Das ist das Ergebnis des ersten Handelsblatt Management-Forums, einer Befragung von Professoren an zwölf führenden Business-Schulen in Amerika, Asien und Europa – darunter renommierte Hochschulen wie Yale und Columbia (USA), die IESE in Barcelona und die Universität St. Gallen, die China Europe International Business School in Shanghai und die Indian Business School in Hyderabad. Zu den Befragten zählen Experten wie Jagmohan Raju, David Sobermann und Dominique Hanssens. Die komplette Matrix mit allen Umfrageergebnissen ist im Internet bei Handelsblatt.com nachzulesen.
Mit der Unternehmensberatung Santiago Advisors und dem Mainzer Wissenschaftler Ronny Fürst (European Management School) hat das Handelsblatt die Wissenschaftler gefragt, was die aktuellen Themen für Führungskräfte in ihren Regionen sind und welche Topics die Agenda in Zukunft beherrschen werden. Diese Umfrage wird regelmäßig und mit teilweise wechselnden Fragen wiederholt.

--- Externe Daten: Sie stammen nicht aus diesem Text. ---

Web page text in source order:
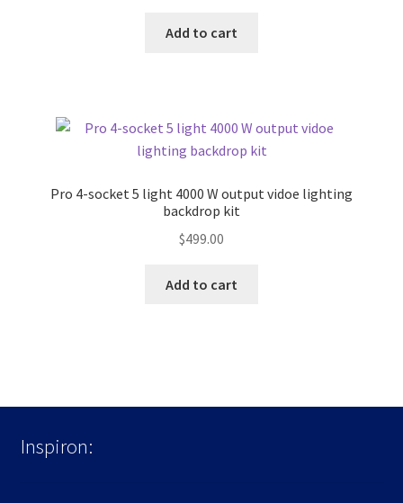
Add to cart
Pro 4-socket 5 light 4000 W output vidoe lighting
backdrop kit
$499.00
Add to cart
Inspiron:
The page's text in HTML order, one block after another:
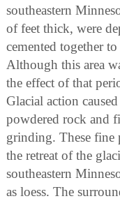
southeastern
of feet thick, were
cemented together
Although this area
the effect of that
Glacial action
powdered rock and
grinding. These fine
the retreat of the
southeastern
as loess. The
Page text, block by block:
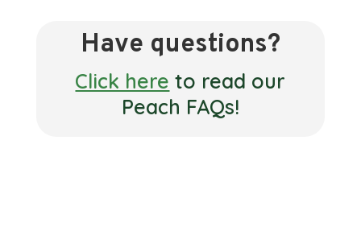
Have questions?
Click here to read our
Peach FAQs!
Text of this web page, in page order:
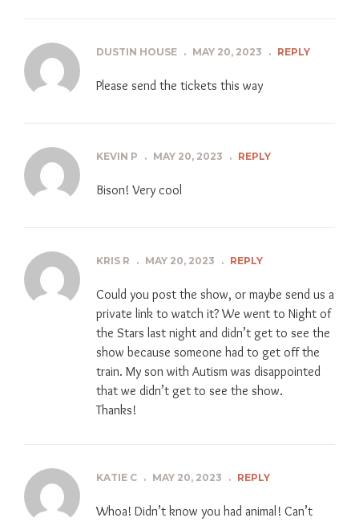
DUSTIN HOUSE . MAY 20, 2023 . REPLY
Please send the tickets this way
KEVIN P . MAY 20, 2023 . REPLY
Bison! Very cool
KRIS R . MAY 20, 2023 . REPLY
Could you post the show, or maybe send us a
private link to watch it? We went to Night of
the Stars last night and didn’t get to see the
show because someone had to get off the
train. My son with Autism was disappointed
that we didn’t get to see the show.
Thanks!
KATIE C . MAY 20, 2023 . REPLY
Whoa! Didn’t know you had animal! Can’t
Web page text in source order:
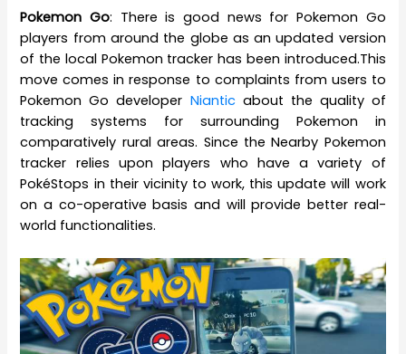
Pokemon Go: There is good news for Pokemon Go
players from around the globe as an updated version
of the local Pokemon tracker has been introduced.This
move comes in response to complaints from users to
Pokemon Go developer Niantic about the quality of
tracking systems for surrounding Pokemon in
comparatively rural areas. Since the Nearby Pokemon
tracker relies upon players who have a variety of
PokéStops in their vicinity to work, this update will work
on a co-operative basis and will provide better real-
world functionalities.
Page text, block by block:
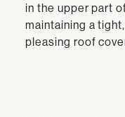
in the upper part
maintaining a
pleasing roof
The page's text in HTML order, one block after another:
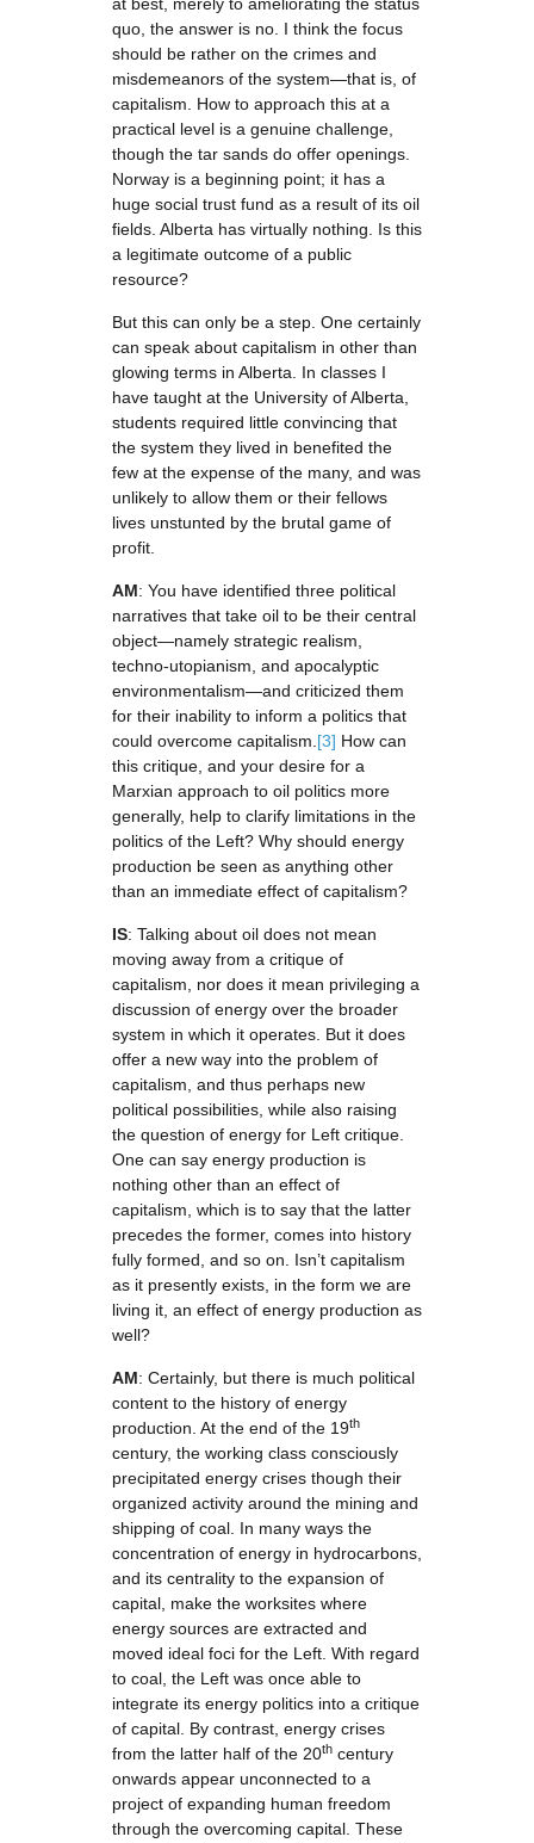
quo, the answer is no. I think the focus
should be rather on the crimes and
misdemeanors of the system—that is, of
capitalism. How to approach this at a
practical level is a genuine challenge,
though the tar sands do offer openings.
Norway is a beginning point; it has a
huge social trust fund as a result of its oil
fields. Alberta has virtually nothing. Is this
a legitimate outcome of a public
resource?
But this can only be a step. One certainly
can speak about capitalism in other than
glowing terms in Alberta. In classes I
have taught at the University of Alberta,
students required little convincing that
the system they lived in benefited the
few at the expense of the many, and was
unlikely to allow them or their fellows
lives unstunted by the brutal game of
profit.
AM: You have identified three political
narratives that take oil to be their central
object—namely strategic realism,
techno-utopianism, and apocalyptic
environmentalism—and criticized them
for their inability to inform a politics that
could overcome capitalism. [3] How can
this critique, and your desire for a
Marxian approach to oil politics more
generally, help to clarify limitations in the
politics of the Left? Why should energy
production be seen as anything other
than an immediate effect of capitalism?
IS: Talking about oil does not mean
moving away from a critique of
capitalism, nor does it mean privileging a
discussion of energy over the broader
system in which it operates. But it does
offer a new way into the problem of
capitalism, and thus perhaps new
political possibilities, while also raising
the question of energy for Left critique.
One can say energy production is
nothing other than an effect of
capitalism, which is to say that the latter
precedes the former, comes into history
fully formed, and so on. Isn’t capitalism
as it presently exists, in the form we are
living it, an effect of energy production as
well?
AM: Certainly, but there is much political
content to the history of energy
production. At the end of the 19th
century, the working class consciously
precipitated energy crises though their
organized activity around the mining and
shipping of coal. In many ways the
concentration of energy in hydrocarbons,
and its centrality to the expansion of
capital, make the worksites where
energy sources are extracted and
moved ideal foci for the Left. With regard
to coal, the Left was once able to
integrate its energy politics into a critique
of capital. By contrast, energy crises
from the latter half of the 20th century
onwards appear unconnected to a
project of expanding human freedom
through the overcoming capital. These
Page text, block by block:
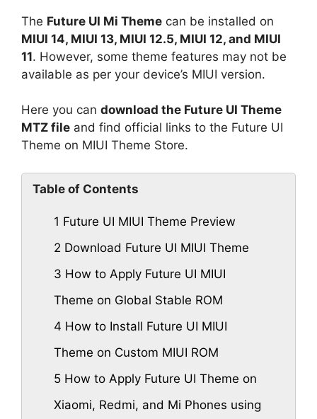
The Future UI Mi Theme can be installed on
MIUI 14, MIUI 13, MIUI 12.5, MIUI 12, and MIUI
11. However, some theme features may not be
available as per your device’s MIUI version.
Here you can download the Future UI Theme
MTZ file and find official links to the Future UI
Theme on MIUI Theme Store.
Table of Contents
1 Future UI MIUI Theme Preview
2 Download Future UI MIUI Theme
3 How to Apply Future UI MIUI
Theme on Global Stable ROM
4 How to Install Future UI MIUI
Theme on Custom MIUI ROM
5 How to Apply Future UI Theme on
Xiaomi, Redmi, and Mi Phones using
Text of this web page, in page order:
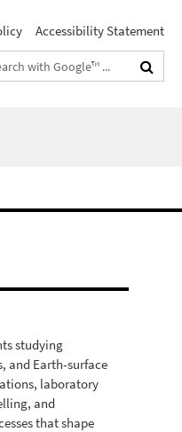
Accessibility Statement
studying
and Earth-surface
laboratory
and
that shape
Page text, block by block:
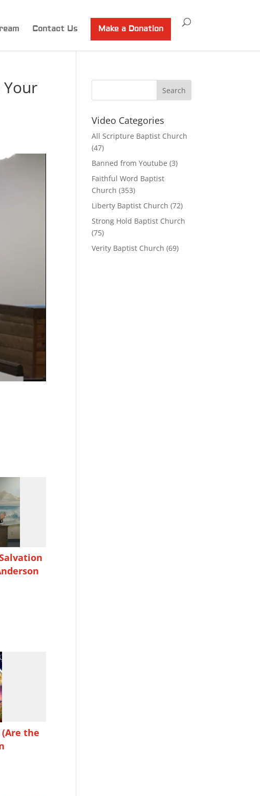
Contact Us Make a Donation
the
Video Categories
All Scripture Baptist Church
(47)
Banned from Youtube (3)
Faithful Word Baptist
Church (353)
Liberty Baptist Church (72)
Strong Hold Baptist Church
(75)
Verity Baptist Church (69)
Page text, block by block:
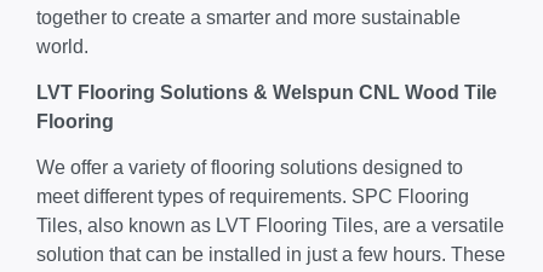
together to create a smarter and more sustainable
world.
LVT Flooring Solutions & Welspun CNL Wood Tile
Flooring
We offer a variety of flooring solutions designed to
meet different types of requirements. SPC Flooring
Tiles, also known as LVT Flooring Tiles, are a versatile
solution that can be installed in just a few hours. These
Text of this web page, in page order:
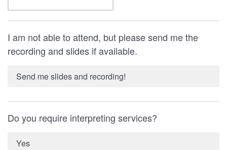
I am not able to attend, but please send me the
recording and slides if available.
Send me slides and recording!
Do you require interpreting services?
Yes
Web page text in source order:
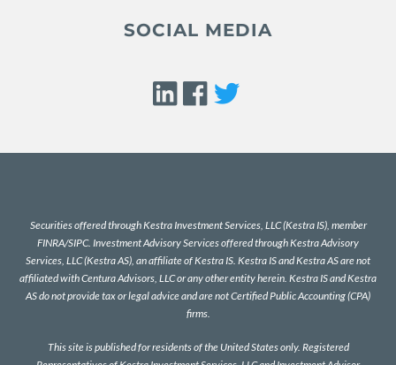
SOCIAL MEDIA
Securities offered through Kestra Investment Services, LLC (Kestra IS), member
FINRA/SIPC. Investment Advisory Services offered through Kestra Advisory
Services, LLC (Kestra AS), an affiliate of Kestra IS. Kestra IS and Kestra AS are not
affiliated with Centura Advisors, LLC or any other entity herein. Kestra IS and Kestra
AS do not provide tax or legal advice and are not Certified Public Accounting (CPA)
firms.
This site is published for residents of the United States only. Registered
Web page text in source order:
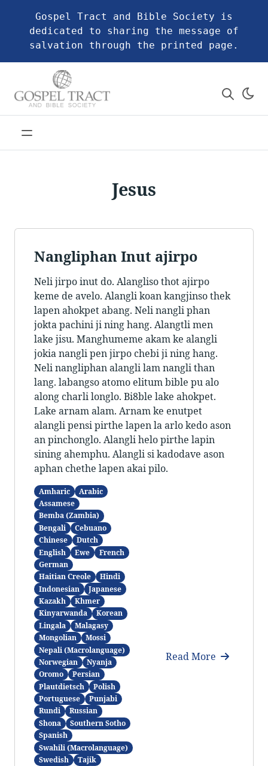
Gospel Tract and Bible Society is
dedicated to sharing the message of
salvation through the printed page.
Jesus
Nangliphan Inut ajirpo
Neli jirpo inut do. Alangliso thot ajirpo
keme de avelo. Alangli koan kangjinso thek
lapen ahokpet abang. Neli nangli phan
jokta pachini ji ning hang. Alangtli men
lake jisu. Manghumeme akam ke alangli
jokia nangli pen jirpo chebi ji ning hang.
Neli nangliphan alangli lam nangli than
lang. labangso atomo elitum bible pu alo
along charli longlo. Bi8ble lake ahokpet.
Lake arnam alam. Arnam ke enutpet
alangli pensi pirthe lapen la arlo kedo ason
an pinchonglo. Alangli helo pirthe lapin
sining ahemphu. Alangli si kadodave ason
aphan chethe lapen akai pilo.
Amharic
Arabic
Assamese
Bemba (Zambia)
Bengali
Cebuano
Chinese
Dutch
English
Ewe
French
German
Haitian Creole
Hindi
Indonesian
Japanese
Kazakh
Khmer
Kinyarwanda
Korean
Lingala
Malagasy
Mongolian
Mossi
Nepali (Macrolanguage)
Norwegian
Nyanja
Oromo
Persian
Plautdietsch
Polish
Portuguese
Punjabi
Rundi
Russian
Shona
Southern Sotho
Spanish
Swahili (Macrolanguage)
Swedish
Tajik
Read More
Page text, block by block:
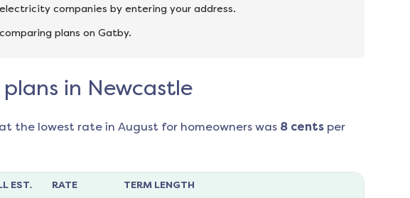
companies by entering your address.
plans on Gatby.
in Newcastle
the lowest rate in August for homeowners was 8cents per
EST. RATE TERM LENGTH
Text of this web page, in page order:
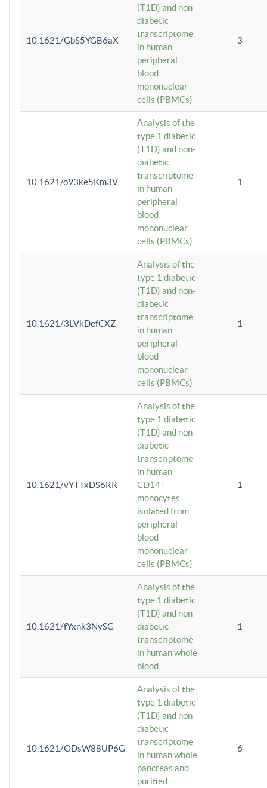
10.1621/GbS5YGB6aX
(T1D) and non-
diabetic
transcriptome
in human
peripheral
blood
mononuclear
cells (PBMCs)
3
10.1621/o93ke5Km3V
Analysis of the
type 1 diabetic
(T1D) and non-
diabetic
transcriptome
in human
peripheral
blood
mononuclear
cells (PBMCs)
1
10.1621/3LVkDefCXZ
Analysis of the
type 1 diabetic
(T1D) and non-
diabetic
transcriptome
in human
peripheral
blood
mononuclear
cells (PBMCs)
1
10.1621/vYTTxDS6RR
Analysis of the
type 1 diabetic
(T1D) and non-
diabetic
transcriptome
in human
CD14+
monocytes
isolated from
peripheral
blood
mononuclear
cells (PBMCs)
1
10.1621/fYxnk3NySG
Analysis of the
type 1 diabetic
(T1D) and non-
diabetic
transcriptome
in human whole
blood
1
10.1621/ODsW88UP6G
Analysis of the
type 1 diabetic
(T1D) and non-
diabetic
transcriptome
in human whole
pancreas and
purified
6
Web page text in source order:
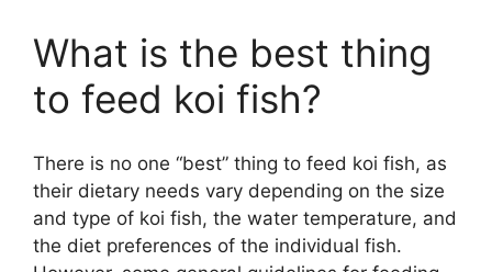
What is the best thing
to feed koi fish?
There is no one “best” thing to feed koi fish, as
their dietary needs vary depending on the size
and type of koi fish, the water temperature, and
the diet preferences of the individual fish.

Westliche Führungskräfte, lautet das Ergebnis der Umfrage zur Jahreswende, suchen Orientierung. Strategisches Management ist daher an den Business-Schulen in Europa und den Vereinigten Staaten Topthema. Das Interesse an Instrumenten zur Steigerung der betriebswirtschaftlichen Effizienz ist jedoch nur in den USA genauso weit ausgeprägt, in Europa und Asien spielt es eine untergeordnete Rolle.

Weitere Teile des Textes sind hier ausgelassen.